Scientists have claimed to have shown the first evidence of a ‘conversation’ held with a patient in a vegetative state using brain scanning technology, suggesting that patients who were thought to be unresponsive could have more awareness than previously thought.

 

Dr Nicholas D. Schiff, MD, Neurologist/Neuroscientist, Associate Professor Neurology and Neuroscience, Weill Cornell Medical College, New York, said:

“These findings have extremely broad implications, not just for concerns about the accurate assessment of vast numbers of patients in custodial care situations, but in the context of any clinical encounter where we currently rely on behavioral assessment alone to identify consciousness.

“It is important, however, to appreciate the complexity of these measurements and assessments of such severely brain injured patients. Obtaining this type of result is only starting point and creates urgency to further investigate and assist such patients.
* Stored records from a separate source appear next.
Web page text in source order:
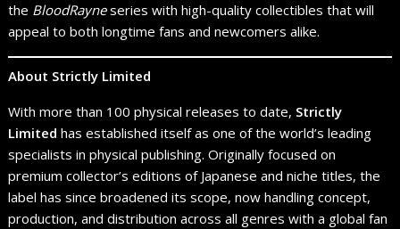
the BloodRayneseries with high-quality collectibles that will
appeal to both longtime fans and newcomers alike.
About Strictly Limited
With more than 100 physical releases to date, Strictly
Limited has established itself as one of the world’s leading
specialists in physical publishing. Originally focused on
premium collector’s editions of Japanese and niche titles, the
label has since broadened its scope, now handling concept,
production, and distribution across all genres with a global fan
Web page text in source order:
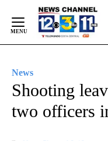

“The most important question left unanswered by these findings is what mechanism accounts for the stunning dissociation of behavior and integrative brain function. I think we can be sure that as the biological answers underlying this question become more clear, this will have a profound impact across medicine.”

 

Prof. Chris Frith FRS FBA, Emeritus Professor of Neuropsychology, Wellcome Trust Centre for NeuroImaging, University College London, said:

“Adrian Owen and his group have previously used brain imaging measures to show that a patient in a vegetative state was conscious. They have now gone a huge step further and shown that a patient previously assumed to be in a vegetative state could use his thoughts, as reflected in brain activity, to give yes or no answers to questions. This is even stronger proof of consciousness. It is difficult to imagine a worse experience than to be a functioning mind trapped in a body over which you have absolutely no control. Obviously, more technical development is required, but we now have the distinct possibility that, in the future, thanks to Owen and colleagues’ work we will be able to detect cases of other patients who are conscious and what’s more, we will be able to communicate with them.”